Et là, surprise, parce que la crème anglaise à la vanille n’est pas notre crème anglaise. En voici la recette :

Faites infuser une forte gousse de vanille pendant 2 heures dans 1 litre de lait bouillant. Mettez 10 jaunes d’oeuf [environ 300 g] dans une casserole avec 300 grammes de sucre en poudre. Mêlez parfaitement le lait avec le sucre. Faites lier sur le feu. Evitez que la crème ne bouille, sinon elle tournerait. Lorsque la liaison est faite, ajoutez 45 grammes de gélatine fondue dans 2 décilitre d’eau. Pour obtenir une bonne dissolution, il faut laisser tremper la gélatine à grande eau. Lorsqu’elle est trempée, jetez l’eau ; il ne doit en rester que 2 décilitres. Faites fondre au bain marie. Mêlez à la crème. Passez à travers une passoire très-fine. Mettez un moule dans de la glace pilée. Remplissez-le. Couvrez le moule d’un couvercle. Mettez dessus de la glace pilée. Après 2 heures, démoulez et servez.

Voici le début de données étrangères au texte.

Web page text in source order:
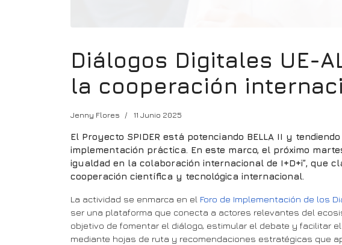
Diálogos Digitales UE-
la cooperación
Jenny Flores 11 Junio 2025
El Proyecto SPIDER está potenciando BELLA II y
implementación práctica. En este marco, el próximo
igualdad en la colaboración internacional de I+D+i”, que
cooperación científica y tecnológica internacional.
La actividad se enmarca en el Foro de Implementación de los
ser una plataforma que conecta a actores relevantes del
objetivo de fomentar el diálogo, estimular el debate y facilitar
mediante hojas de ruta y recomendaciones estratégicas que
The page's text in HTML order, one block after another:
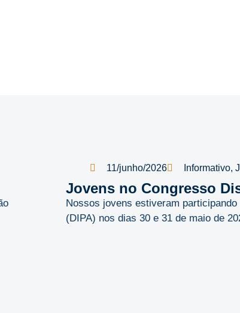
11/junho/2026 Informativo,
Jovens no Congresso
Nossos jovens estiveram
(DIPA) nos dias 30 e 31 de maio de
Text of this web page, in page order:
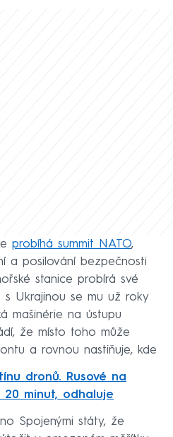
probíhá summit NATO,
a posilování bezpečnosti
stanice probírá své
s Ukrajinou se mu už roky
mašinérie na ústupu
že místo toho může
a rovnou nastiňuje, kde
dronů. Rusové na
minut, odhaluje
Spojenými státy, že
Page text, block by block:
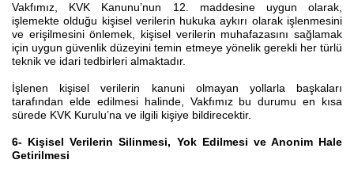
Vakfımız, KVK Kanunu’nun 12. maddesine uygun olarak,
işlemekte olduğu kişisel verilerin hukuka aykırı olarak işlenmesini
ve erişilmesini önlemek, kişisel verilerin muhafazasını sağlamak
için uygun güvenlik düzeyini temin etmeye yönelik gerekli her türlü
teknik ve idari tedbirleri almaktadır.
İşlenen kişisel verilerin kanuni olmayan yollarla başkaları
tarafından elde edilmesi halinde, Vakfımız bu durumu en kısa
sürede KVK Kurulu’na ve ilgili kişiye bildirecektir.
6- Kişisel Verilerin Silinmesi, Yok Edilmesi ve Anonim Hale
Getirilmesi
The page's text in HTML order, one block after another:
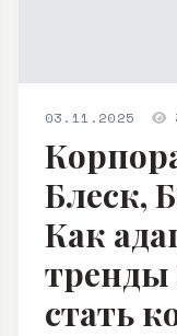
03.11.2025
Блеск,
Как
тренды
стать
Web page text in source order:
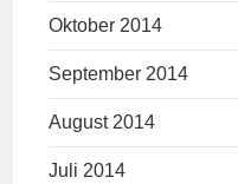
Oktober 2014
September 2014
August 2014
Juli 2014
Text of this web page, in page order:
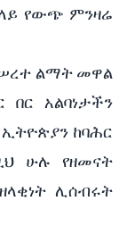
የውጭ ምንዛሬ
ልማት መዋል
በር አልባነታችን
ኢትዮጵያን ከባሕር
ሁሉ የዘመናት
ሊሰብሩት
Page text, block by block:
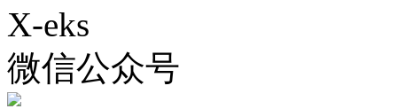
X-eks
微信公众号
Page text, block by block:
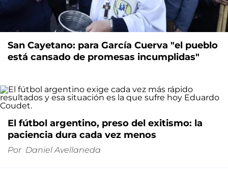
San Cayetano: para García Cuerva "el pueblo
está cansado de promesas incumplidas"
El fútbol argentino, preso del exitismo: la
paciencia dura cada vez menos
Por Daniel Avellaneda
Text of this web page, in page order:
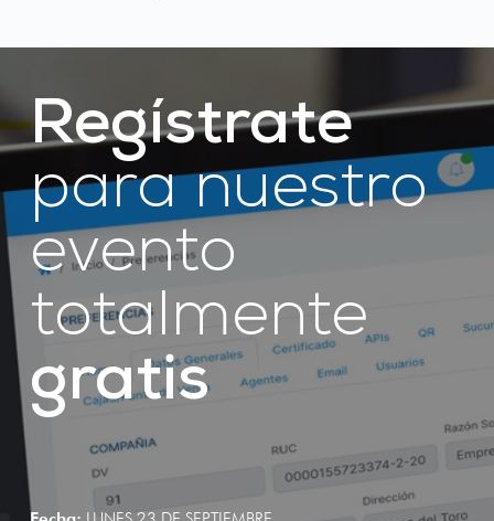
Regístrate
para nuestro
evento
totalmente
gratis
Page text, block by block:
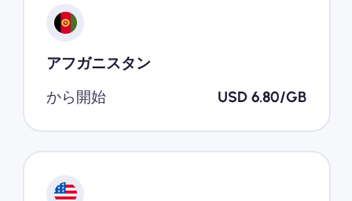
アフガニスタン
から開始
USD 6.80/GB
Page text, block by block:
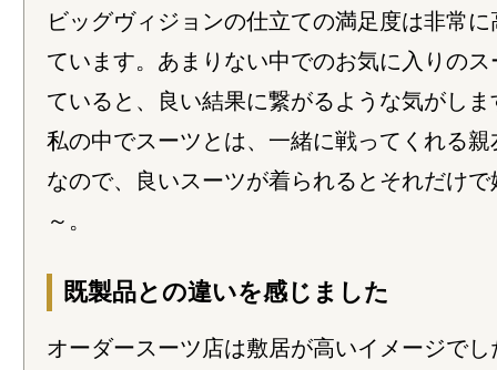
ビッグヴィジョンの仕立ての満足度は非常
ています。あまりない中でのお気に入りの
ていると、良い結果に繋がるような気がしま
私の中でスーツとは、一緒に戦ってくれる
なので、良いスーツが着られるとそれだけ
～。
既製品との違いを感じました
オーダースーツ店は敷居が高いイメージで
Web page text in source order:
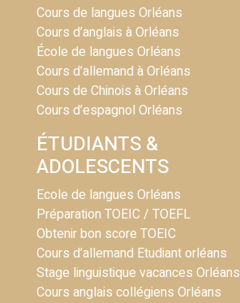
Cours de langues Orléans
Cours d’anglais à Orléans
École de langues Orléans
Cours d’allemand à Orléans
Cours de Chinois à Orléans
Cours d’espagnol Orléans
ÉTUDIANTS &
ADOLESCENTS
Ecole de langues Orléans
Préparation TOEIC / TOEFL
Obtenir bon score TOEIC
Cours d’allemand Etudiant orléans
Stage linguistique vacances Orléans
Cours anglais collégiens Orléans
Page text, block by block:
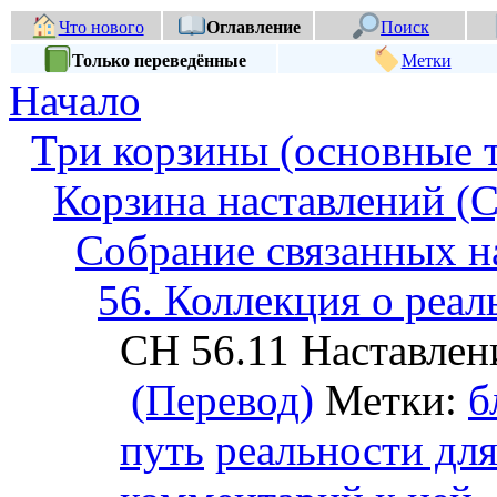
Что нового Оглавление
Поиск
Только переведённые
Метки
Начало
Три корзины (основные
Корзина наставлений
Собрание связанных
56. Коллекция о
СН 56.11
(Перевод) Метки:
путь реальности
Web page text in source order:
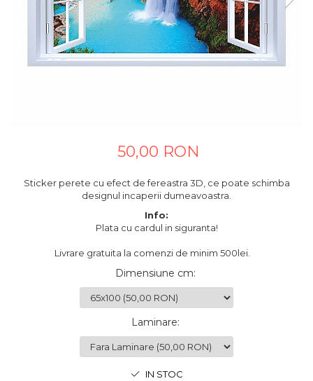
Tablouri canvas personalizate
50,00 RON
Sticker perete cu efect de fereastra 3D, ce poate schimba
designul incaperii dumeavoastra.
Info:
Plata cu cardul in siguranta!
Livrare gratuita la comenzi de minim 500lei.
Dimensiune cm:
Laminare:
IN STOC
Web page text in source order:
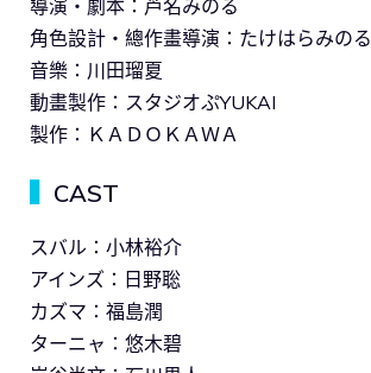
導演・劇本：芦名みのる
角色設計・總作畫導演：たけはらみのる
音樂：川田瑠夏
動畫製作：スタジオぷYUKAI
製作：ＫＡＤＯＫＡＷＡ
CAST
スバル：小林裕介
アインズ：日野聡
カズマ：福島潤
ターニャ：悠木碧
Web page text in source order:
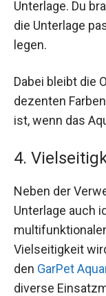
Unterlage. Du
die Unterlage
legen.
Dabei bleibt die
dezenten
ist, wenn das
4.
Neben der
Unterlage auch
Vielseitigkeit
den GarPet
diverse
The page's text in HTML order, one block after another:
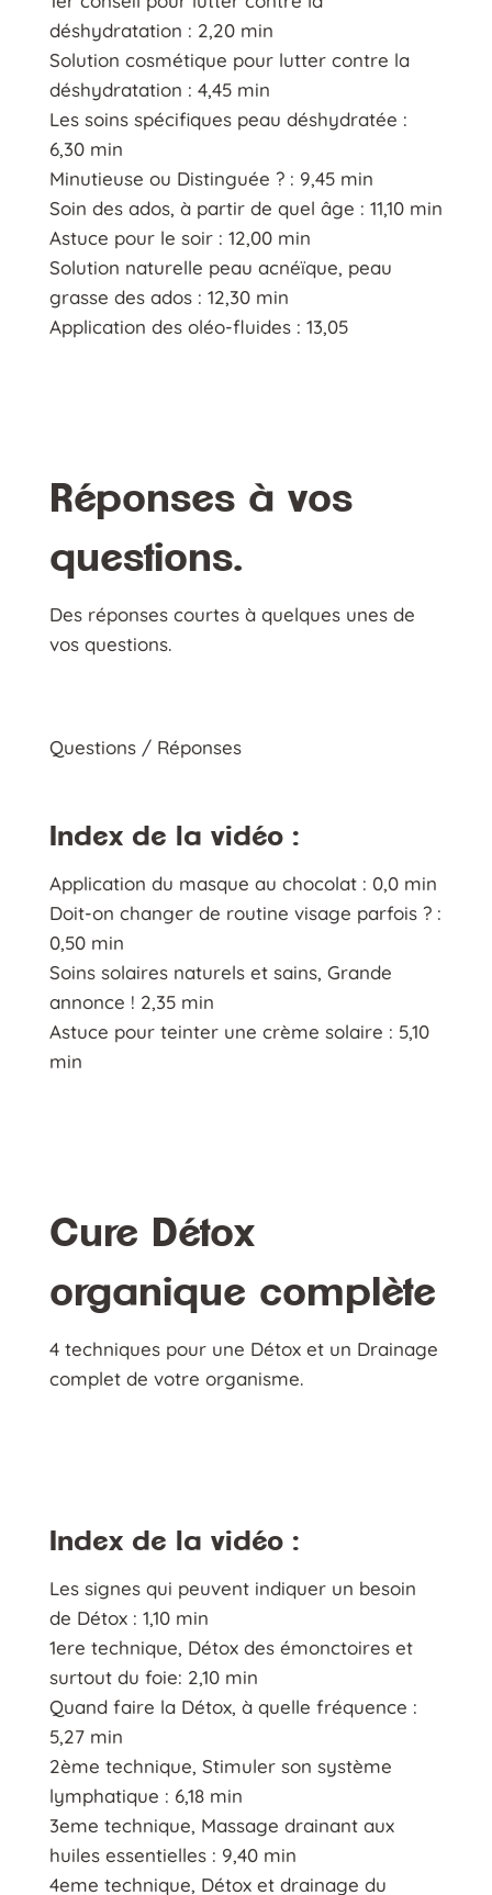
déshydratation : 2,20 min
Solution cosmétique pour lutter contre la
déshydratation : 4,45 min
Les soins spécifiques peau déshydratée :
6,30 min
Minutieuse ou Distinguée ? : 9,45 min
Soin des ados, à partir de quel âge : 11,10 min
Astuce pour le soir : 12,00 min
Solution naturelle peau acnéïque, peau
grasse des ados : 12,30 min
Application des oléo-fluides : 13,05
Réponses à vos
questions.
Des réponses courtes à quelques unes de
vos questions.
Questions / Réponses
Index de la vidéo :
Application du masque au chocolat : 0,0 min
Doit-on changer de routine visage parfois ? :
0,50 min
Soins solaires naturels et sains, Grande
annonce ! 2,35 min
Astuce pour teinter une crème solaire : 5,10
min
Cure Détox
organique complète
4 techniques pour une Détox et un Drainage
complet de votre organisme.
Index de la vidéo :
Les signes qui peuvent indiquer un besoin
de Détox : 1,10 min
1ere technique, Détox des émonctoires et
surtout du foie: 2,10 min
Quand faire la Détox, à quelle fréquence :
5,27 min
2ème technique, Stimuler son système
lymphatique : 6,18 min
3eme technique, Massage drainant aux
huiles essentielles : 9,40 min
4eme technique, Détox et drainage du
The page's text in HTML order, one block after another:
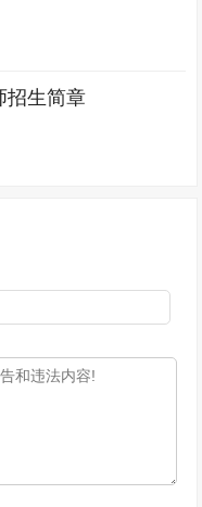
招生简章
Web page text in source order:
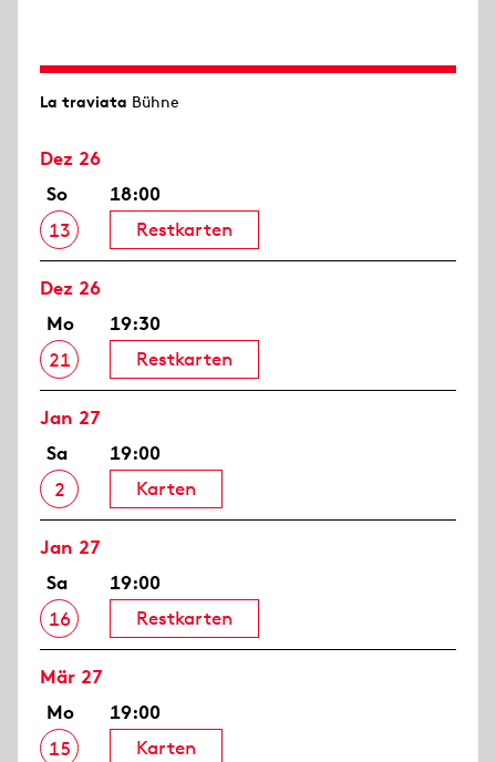
La traviata Bühne
Dez 26
So
13
18:00
Restkarten
Dez 26
Mo
21
19:30
Restkarten
Jan 27
Sa
2
19:00
Karten
Jan 27
Sa
16
19:00
Restkarten
Mär 27
Mo
15
19:00
Karten
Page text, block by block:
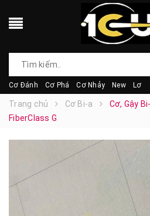
Cơ Đánh Cơ Phá Cơ Nhảy New Lơ
Trang chủ Cơ Bi-a
Cơ, Gậy
FiberClass G
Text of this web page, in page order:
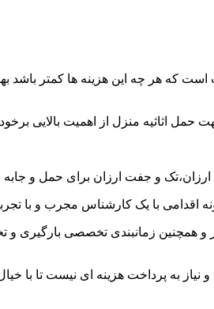
هر چه این هزینه ها کمتر باشد
اثاثیه منزل از اهمیت بالایی
و جفت ارزان برای حمل و جابه
اقدامی با یک کارشناس مجرب و با
زمانبندی تخصصی بارگیری و
به پرداخت هزینه ای نیست تا با
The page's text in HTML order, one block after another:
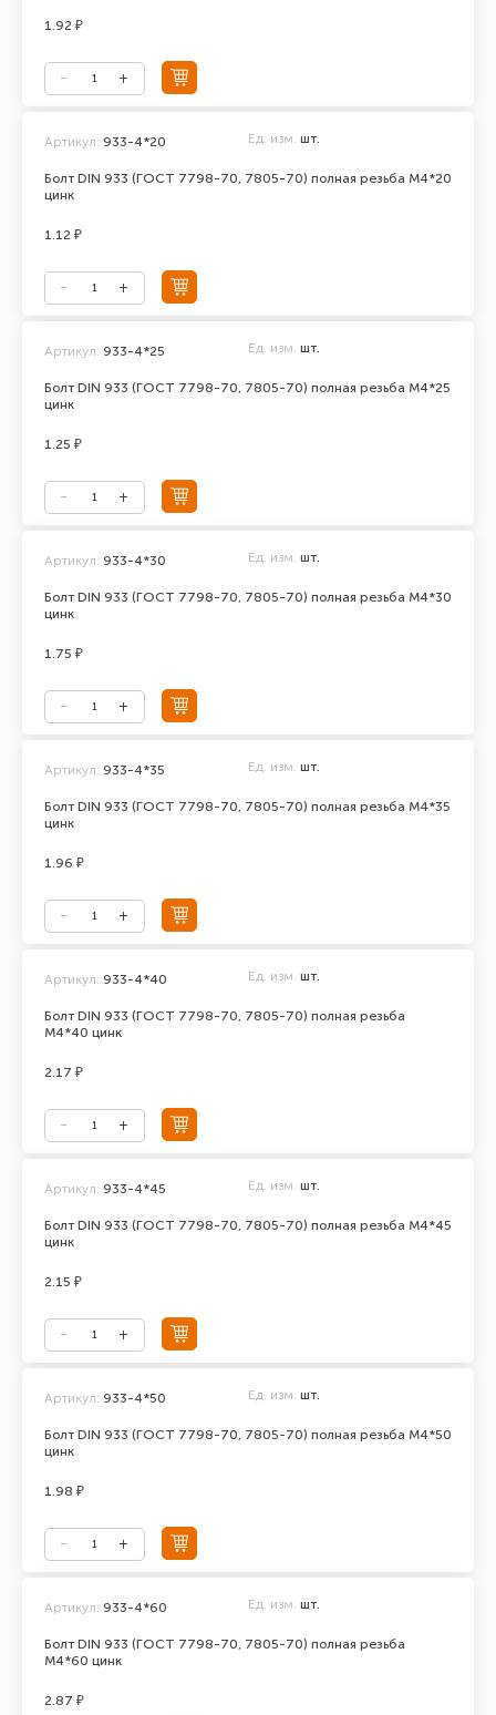
1.92 ₽
Болт DIN 933 (ГОСТ 7798-70, 7805-70) полная резьба М4*20
цинк
Артикул: 933-4*20 Ед. изм. шт.
1.12 ₽
Болт DIN 933 (ГОСТ 7798-70, 7805-70) полная резьба М4*25
цинк
Артикул: 933-4*25 Ед. изм. шт.
1.25 ₽
Болт DIN 933 (ГОСТ 7798-70, 7805-70) полная резьба М4*30
цинк
Артикул: 933-4*30 Ед. изм. шт.
1.75 ₽
Болт DIN 933 (ГОСТ 7798-70, 7805-70) полная резьба М4*35
цинк
Артикул: 933-4*35 Ед. изм. шт.
1.96 ₽
Болт DIN 933 (ГОСТ 7798-70, 7805-70) полная резьба
М4*40 цинк
Артикул: 933-4*40 Ед. изм. шт.
2.17 ₽
Болт DIN 933 (ГОСТ 7798-70, 7805-70) полная резьба М4*45
цинк
Артикул: 933-4*45 Ед. изм. шт.
2.15 ₽
Болт DIN 933 (ГОСТ 7798-70, 7805-70) полная резьба М4*50
цинк
Артикул: 933-4*50 Ед. изм. шт.
1.98 ₽
Болт DIN 933 (ГОСТ 7798-70, 7805-70) полная резьба
М4*60 цинк
Артикул: 933-4*60 Ед. изм. шт.
2.87 ₽
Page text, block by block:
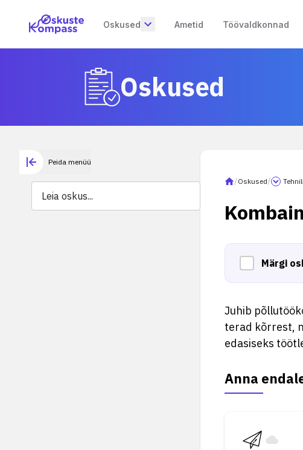
Oskused Ametid Töövaldkonnad
Oskused
Peida menüü
/Oskused/
Märgi
Juhib
terad kõrrest,
edasiseks
Anna
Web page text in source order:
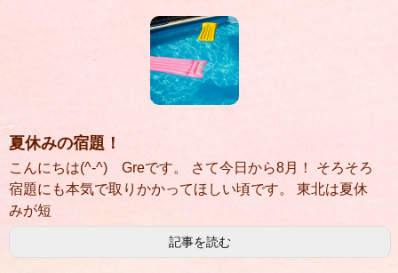
夏休みの宿題！
こんにちは(^-^) Greです。 さて今日から8月！ そろそろ
宿題にも本気で取りかかってほしい頃です。 東北は夏休
みが短
記事を読む
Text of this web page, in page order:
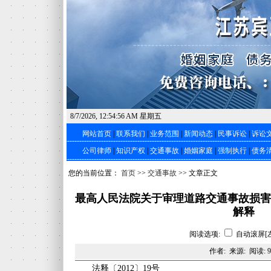
8/7/2026, 12:54:57 AM 星期五
网站首页 联系我们 业务范围 新闻动态 民事诉讼 诉讼
公司律师 知识产权 交通事故 婚姻家庭 强制执行 债务
您的当前位置： 首页 >> 交通事故 >> 文章正文
最高人民法院关于审理道路交通事故损
解释
阅读选项:
自动滚屏[
作者: 来源: 阅读:
法释〔2012〕19号
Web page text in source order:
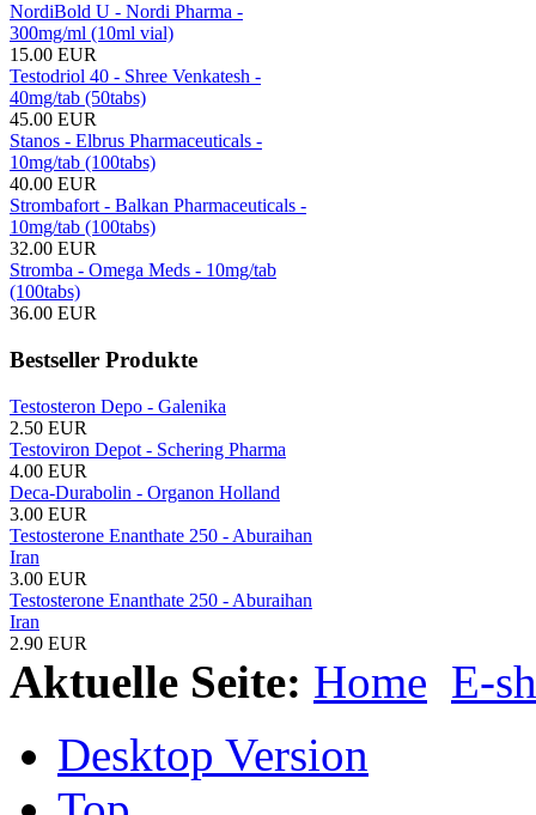
NordiBold U - Nordi Pharma -
300mg/ml (10ml vial)
15.00 EUR
Testodriol 40 - Shree Venkatesh -
40mg/tab (50tabs)
45.00 EUR
Stanos - Elbrus Pharmaceuticals -
10mg/tab (100tabs)
40.00 EUR
Strombafort - Balkan Pharmaceuticals -
10mg/tab (100tabs)
32.00 EUR
Stromba - Omega Meds - 10mg/tab
(100tabs)
36.00 EUR
Bestseller Produkte
Testosteron Depo - Galenika
2.50 EUR
Testoviron Depot - Schering Pharma
4.00 EUR
Deca-Durabolin - Organon Holland
3.00 EUR
Testosterone Enanthate 250 - Aburaihan
Iran
3.00 EUR
Testosterone Enanthate 250 - Aburaihan
Iran
2.90 EUR
Aktuelle Seite: Home E-
Desktop Version

Oui, on lit bien : il s’agit de notre crème anglaise, mais prise, avec de la gélatine. Idem, d’ailleurs, pour une « crème anglaise au café » :

Torréfiez 2 hectos de café dans un poêlon d’office. Lorqu’il sera d’une couleur bien claire et bien égale, ce qui s’obtient en remuant constamment le café avec une spatule et en chauffant à feu modéré, ayez 12 décilitres de lait bouilli. Versez le café dans le lait et laissez infuser 2 heures. Cassez 10 oeufs dont vous mettez les jaunes dans une casserole. Réservez lez blancs. Ajoutez au lait et aux jaunes 300 grammes de sucre en poudre. Mêlez parfaitement, et finissez comme la crème à la vanille.

Ne trouvant pas notre crème anglaise sous ce nom, je l’ai cherchée dans les préparations de tout l’ouvrage, mais je ne l’ai trouvée qu’additionnée de blanc d’oeuf battu en neige, sous le nom de « crème Saint-Honoré ». Et, dans un «  pouding profiterole à l’abricot », j’ai trouvé ceci :

Faites une crème avec 10 jaunes d’oeufs, 3 hectos de sucre en poudre et 8 décilitres de crème vanillée. Faites lier.

Mais la recette est trop simple, manifestement, pour qu’on la produise seule !

Quelques années plus tard, dans le dictionnaire de Joseph Favre, il y a une « crème à la vanille », dont voici la recette :

Faire cuire un litre de lait, dans lequel on met 2 gousses de vanille et 200 grammes de sucre concassé. Le laisser réduire doucement pendant un quart d’heure pour effectuer l’infusion; verser le lait à petites doses, pour commencer, sur dix jaunes d’œufs déposés dans une terrine. Mettre à feu en remuant pour la faire lier, sans ébullition, et ajouter six feuilles de gélatine trempées. La passer au tamis fin.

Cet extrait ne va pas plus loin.